Son estas mismas políticas las que dirigirán al entrante gobierno encabezado por la dupla López Obrador–Alfonso Romo quienes han dejado suficientemente claro a la alta burguesía, tanto nacional como trasnacional, que las medidas económicas y jurídicas continuarán delineando la realidad de la dependencia mexicana.

Ciertamente, Andrés Manuel López Obrador utilizó durante su campaña la frase hueca de que la Reforma Energética sería anulada. Sólo se trataba de una proclama demagógica, pues poco a poco su verdadero plan estaría totalmente claro: no sólo dejar intacta la modificación constitucional en materia energética, sino profundizar su desarrollo. Los proyectos del corredor transístmico, la ruta del Tren Maya, el NAICM o el pleno establecimiento de las Zonas Económicas Especiales son claro ejemplo de esta política privatizadora y rapaz.

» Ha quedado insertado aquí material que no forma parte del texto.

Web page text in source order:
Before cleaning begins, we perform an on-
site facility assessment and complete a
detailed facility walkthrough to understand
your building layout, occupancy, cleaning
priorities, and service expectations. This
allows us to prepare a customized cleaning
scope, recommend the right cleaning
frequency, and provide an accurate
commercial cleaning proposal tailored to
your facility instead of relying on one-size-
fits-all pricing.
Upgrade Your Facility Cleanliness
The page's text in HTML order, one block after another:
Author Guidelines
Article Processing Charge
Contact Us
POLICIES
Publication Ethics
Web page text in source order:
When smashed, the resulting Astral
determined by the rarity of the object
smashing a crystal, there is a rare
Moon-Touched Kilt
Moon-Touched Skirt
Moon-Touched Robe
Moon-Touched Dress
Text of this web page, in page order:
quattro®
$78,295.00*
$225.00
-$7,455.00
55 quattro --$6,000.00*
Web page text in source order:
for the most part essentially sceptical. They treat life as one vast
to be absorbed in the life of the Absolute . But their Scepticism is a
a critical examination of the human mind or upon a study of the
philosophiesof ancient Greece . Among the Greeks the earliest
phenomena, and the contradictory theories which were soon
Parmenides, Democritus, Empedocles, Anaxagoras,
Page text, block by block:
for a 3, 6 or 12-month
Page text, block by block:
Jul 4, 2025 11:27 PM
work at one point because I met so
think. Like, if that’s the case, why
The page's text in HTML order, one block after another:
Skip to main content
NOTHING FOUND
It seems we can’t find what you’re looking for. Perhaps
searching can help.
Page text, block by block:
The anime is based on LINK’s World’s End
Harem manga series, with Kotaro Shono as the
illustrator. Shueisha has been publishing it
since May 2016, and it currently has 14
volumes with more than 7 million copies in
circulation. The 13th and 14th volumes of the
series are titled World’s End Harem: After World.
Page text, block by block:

La Reforma Energética –al igual que el resto de las reformas estructurales que no son más que el complemento de ésta– ha traído consecuencias negativas para nuestro país. Sin duda, las principales secuelas han sido el despojo a las comunidades de sus tierras y espacios comunitarios en beneficio de grandes consorcios internacionales que tienen los recursos suficientes para extraer los energéticos y minerales que se encuentran en nuestro subsuelo, la devastación ecológica, el desarrollo y estímulo del paramilitarismo y la precariedad laboral, entre muchos otros fenómenos de destrucción y opresión.

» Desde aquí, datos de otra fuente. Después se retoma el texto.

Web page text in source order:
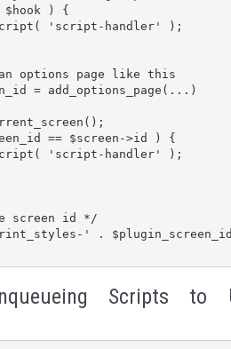
screen id */
' .
Scripts to
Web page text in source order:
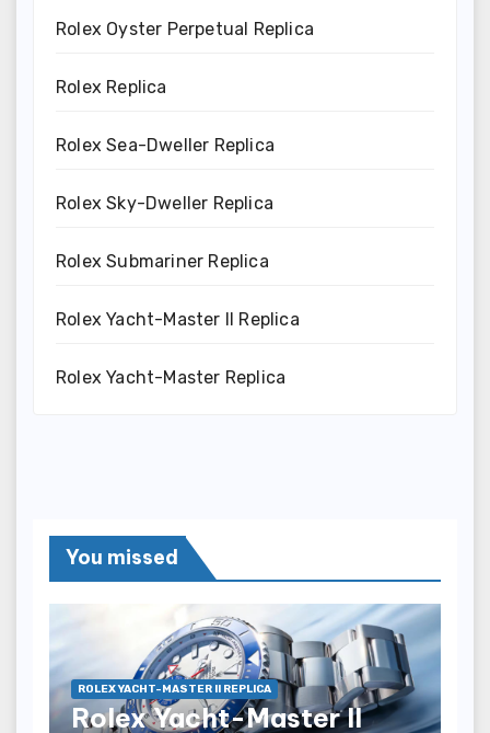
Rolex Oyster Perpetual Replica
Rolex Replica
Rolex Sea-Dweller Replica
Rolex Sky-Dweller Replica
Rolex Submariner Replica
Rolex Yacht-Master II Replica
Rolex Yacht-Master Replica
You missed
ROLEX YACHT-MASTER II REPLICA
Rolex Yacht-Master II
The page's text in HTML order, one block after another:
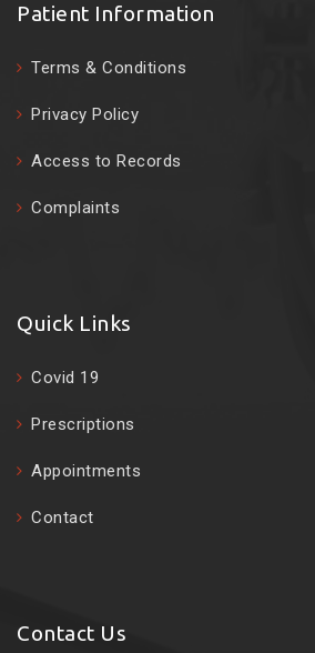
Patient Information
Terms & Conditions
Privacy Policy
Access to Records
Complaints
Quick Links
Covid 19
Prescriptions
Appointments
Contact
Contact Us
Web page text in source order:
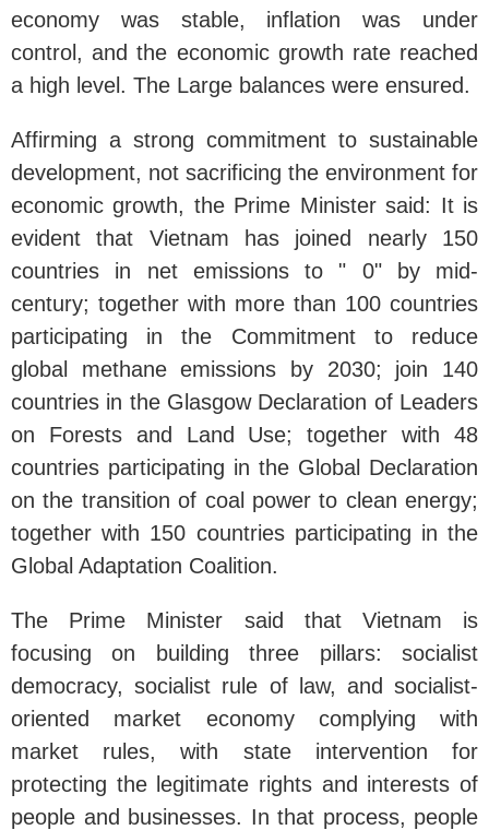
economy was stable, inflation was under
control, and the economic growth rate reached
a high level. The Large balances were ensured.
Affirming a strong commitment to sustainable
development, not sacrificing the environment for
economic growth, the Prime Minister said: It is
evident that Vietnam has joined nearly 150
countries in net emissions to " 0" by mid-
century; together with more than 100 countries
participating in the Commitment to reduce
global methane emissions by 2030; join 140
countries in the Glasgow Declaration of Leaders
on Forests and Land Use; together with 48
countries participating in the Global Declaration
on the transition of coal power to clean energy;
together with 150 countries participating in the
Global Adaptation Coalition.
The Prime Minister said that Vietnam is
focusing on building three pillars: socialist
democracy, socialist rule of law, and socialist-
oriented market economy complying with
market rules, with state intervention for
protecting the legitimate rights and interests of
people and businesses. In that process, people

Por todo lo anterior, la conclusión es más que evidente: si no se termina con esta política de despojo, opresión y muerte las cosas en nuestro país sólo cambiarán cosméticamente; sin la eliminación total de la Reforma Energética es imposible la anhelada transformación democrática de nuestro país, aunque pomposa y presuntuosamente se le llame “Cuarta Transformación”.

Pareciera que nuestro pueblo, al igual que el resto de los países dependientes, deben marchitarse para que el imperialismo salga de su tambaleante crisis. De cualquier forma los pueblos seguirán resistiendo como lo han hecho desde hace más de 500 años. Pero quizá ahora sea el tiempo de transitar de la resistencia a la ofensiva organizativa de nuestro pueblo, el tiempo se acaba, nuestras riquezas nacionales se extinguen, nuestro pueblo se muere…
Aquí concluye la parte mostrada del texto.